Also, it contains memory allocation for user space programs and kernel internal structures. Linux memory management subsystem includes files mapping into the address space of the processes and several other things.

Linux memory management subsystem is a complicated system with several configurable settings. Almost every setting is available by the /proc filesystem and could be adjusted and acquired with sysctl. These types of APIs are specified inside the man 5 proc and Documentation for /proc/sys/vm/.

Linux memory management includes its jargon. Here we discuss in detail that how to understand several mechanisms of Linux memory management.

Concepts Overview

Linux memory management is a complicated system and included so many functionalities for supporting various system varieties through the MMU-less microcontrollers to the supercomputers.

For systems, the memory management without the MMU is known as nommu and it gains a dedicated document which will hopefully be written eventually. However, a few concepts are similar.

Here, we will assume that the MMU exists and the CPU can convert any virtual address into the physical address.

Linux Memory Management

Huge Pages
Virtual Memory Primer
Zones
Page Cache
Nodes
Anonymous Memory
OOM killer
Compaction
Reclaim

Huge Pages

The translation of addresses requires various memory accesses.
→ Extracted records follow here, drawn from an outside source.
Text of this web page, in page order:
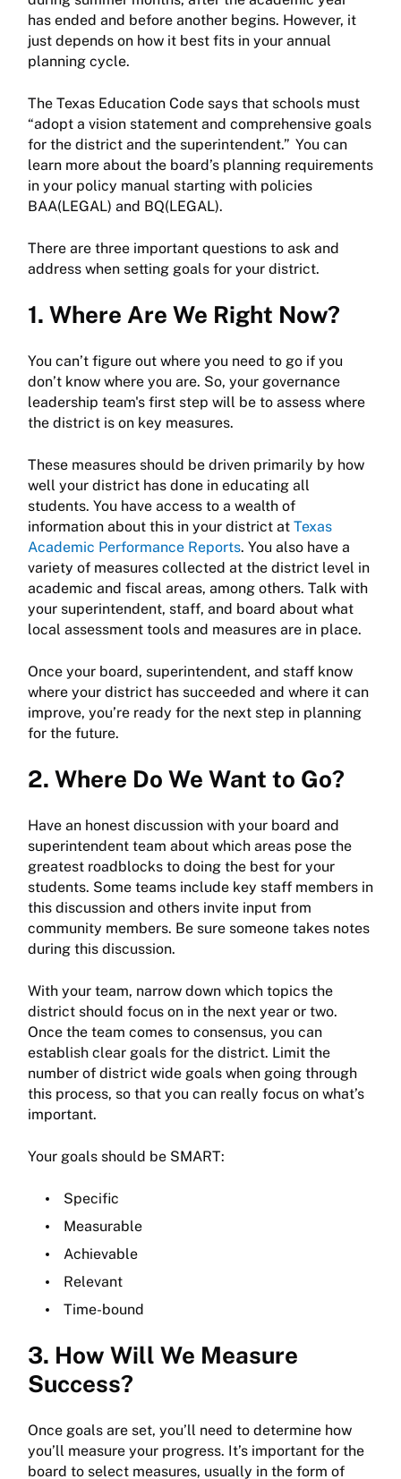
has ended and before another begins. However, it
just depends on how it best fits in your annual
planning cycle.
The Texas Education Code says that schools must
“adopt a vision statement and comprehensive goals
for the district and the superintendent.” You can
learn more about the board’s planning requirements
in your policy manual starting with policies
BAA(LEGAL) and BQ(LEGAL).
There are three important questions to ask and
address when setting goals for your district.
1. Where Are We Right Now?
You can’t figure out where you need to go if you
don’t know where you are. So, your governance
leadership team's first step will be to assess where
the district is on key measures.
These measures should be driven primarily by how
well your district has done in educating all
students. You have access to a wealth of
information about this in your district at Texas
Academic Performance Reports. You also have a
variety of measures collected at the district level in
academic and fiscal areas, among others. Talk with
your superintendent, staff, and board about what
local assessment tools and measures are in place.
Once your board, superintendent, and staff know
where your district has succeeded and where it can
improve, you’re ready for the next step in planning
for the future.
2. Where Do We Want to Go?
Have an honest discussion with your board and
superintendent team about which areas pose the
greatest roadblocks to doing the best for your
students. Some teams include key staff members in
this discussion and others invite input from
community members. Be sure someone takes notes
during this discussion.
With your team, narrow down which topics the
district should focus on in the next year or two.
Once the team comes to consensus, you can
establish clear goals for the district. Limit the
number of district wide goals when going through
this process, so that you can really focus on what’s
important.
Your goals should be SMART:
Specific
Measurable
Achievable
Relevant
Time-bound
3. How Will We Measure
Success?
Once goals are set, you’ll need to determine how
you’ll measure your progress. It’s important for the
board to select measures, usually in the form of
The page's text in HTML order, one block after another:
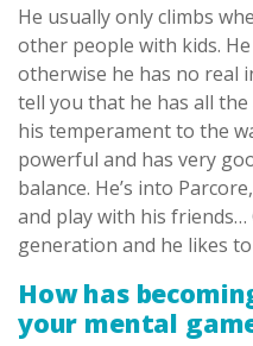
He usually only climbs
other people with kids.
otherwise he has no real
tell you that he has all
his temperament to the
powerful and has very
balance. He’s into
and play with his friends…
generation and he likes
How has
your mental
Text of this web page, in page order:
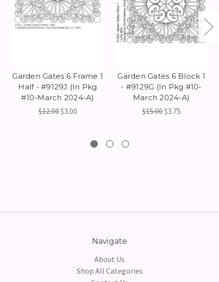
Garden Gates 6 Frame 1
Half - #9129J (In Pkg
#10-March 2024-A)
$12.00$3.00
Garden Gates 6 Block 1
- #9129G (In Pkg #10-
March 2024-A)
$15.00$3.75
Navigate
About Us
Shop All Categories
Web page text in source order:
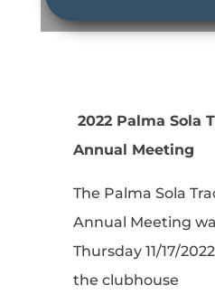
Learn
2022 Palma Sola
Annual Meeting
The Palma Sola
Annual Meeting
Thursday 11/17/
the clubhouse
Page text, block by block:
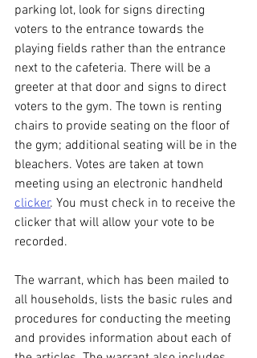
parking lot, look for signs directing
voters to the entrance towards the
playing fields rather than the entrance
next to the cafeteria. There will be a
greeter at that door and signs to direct
voters to the gym. The town is renting
chairs to provide seating on the floor of
the gym; additional seating will be in the
bleachers. Votes are taken at town
meeting using an electronic handheld
clicker. You must check in to receive the
clicker that will allow your vote to be
recorded.
The warrant, which has been mailed to
all households, lists the basic rules and
procedures for conducting the meeting
and provides information about each of
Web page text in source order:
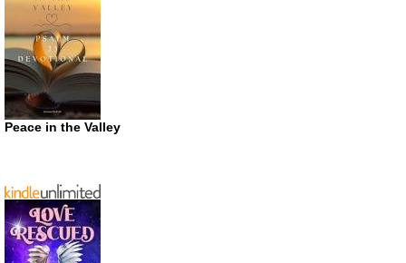
Peace in the Valley
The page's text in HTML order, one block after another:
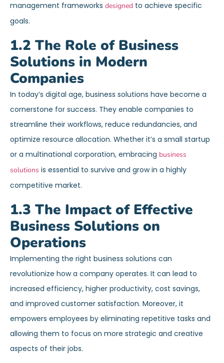
management frameworks designed to achieve specific
goals.
1.2 The Role of Business
Solutions in Modern
Companies
In today’s digital age, business solutions have become a
cornerstone for success. They enable companies to
streamline their workflows, reduce redundancies, and
optimize resource allocation. Whether it’s a small startup
or a multinational corporation, embracing business
solutions is essential to survive and grow in a highly
competitive market.
1.3 The Impact of Effective
Business Solutions on
Operations
Implementing the right business solutions can
revolutionize how a company operates. It can lead to
increased efficiency, higher productivity, cost savings,
and improved customer satisfaction. Moreover, it
empowers employees by eliminating repetitive tasks and
allowing them to focus on more strategic and creative
aspects of their jobs.
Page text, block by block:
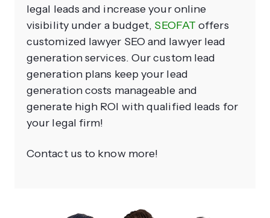
legal leads and increase your online
visibility under a budget, SEOFAT offers
customized lawyer SEO and lawyer lead
generation services. Our custom lead
generation plans keep your lead
generation costs manageable and
generate high ROI with qualified leads for
your legal firm!
Contact us to know more!

These memory accesses are very slow as compared to the speed of the CPU. To ignore spending precious cycles of the processor on the translation of the address, CPUs manage the cache of these types of translations known as Translation Lookaside Buffer (TLB).

Virtual Memory Primer

In a computer system, physical memory is a restricted resource. The physical memory isn’t contiguous necessarily. It may be accessible as a group of different ranges of addresses. Besides, distinct architectures of CPU and implementations of similar architecture have distinct perspectives of how these types of ranges are specified.

It will make dealing with physical memory directly quite difficult and to ignore this complexity a mechanism virtual memory was specified.
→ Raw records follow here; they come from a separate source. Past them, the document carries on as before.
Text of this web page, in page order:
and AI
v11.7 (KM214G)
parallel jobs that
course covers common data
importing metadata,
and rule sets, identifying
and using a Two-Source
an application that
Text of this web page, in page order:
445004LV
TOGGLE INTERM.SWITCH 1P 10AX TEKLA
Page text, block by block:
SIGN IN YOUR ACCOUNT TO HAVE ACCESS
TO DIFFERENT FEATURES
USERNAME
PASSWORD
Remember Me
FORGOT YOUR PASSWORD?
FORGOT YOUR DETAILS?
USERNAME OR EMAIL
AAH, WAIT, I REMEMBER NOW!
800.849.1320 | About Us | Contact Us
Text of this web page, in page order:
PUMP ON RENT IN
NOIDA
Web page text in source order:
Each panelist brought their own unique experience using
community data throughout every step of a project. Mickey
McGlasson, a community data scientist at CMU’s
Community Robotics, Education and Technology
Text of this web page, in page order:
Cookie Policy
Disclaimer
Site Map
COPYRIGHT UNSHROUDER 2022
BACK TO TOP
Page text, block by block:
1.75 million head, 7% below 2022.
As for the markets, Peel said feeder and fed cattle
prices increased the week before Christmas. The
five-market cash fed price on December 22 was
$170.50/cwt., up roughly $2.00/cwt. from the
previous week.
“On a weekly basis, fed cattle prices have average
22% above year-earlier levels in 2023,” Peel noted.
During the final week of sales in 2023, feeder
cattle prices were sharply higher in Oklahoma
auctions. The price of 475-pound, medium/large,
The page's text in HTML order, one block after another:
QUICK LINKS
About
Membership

The virtual memory separates the physical memory details through the application software.

It permits to keep of only required details inside the physical memory. It gives a mechanism for controlled data sharing and protection between processes.

Zones

Linux combines memory pages into some zones according to the possible usage. Let’s say, ZONE_HIGHMEM will include memory that isn’t mapped permanently into the address space of the kernel, ZONE_DMA will include memory that could be used by various devices for DMA, and ZONE_NORMAL will include addressed pages normally.

Page Cache

The common case to get data into memory is to read it through files as the physical memory is unstable.

The data will be put in the page cache to ignore expensive access of disk on the subsequent reads whenever any file is read.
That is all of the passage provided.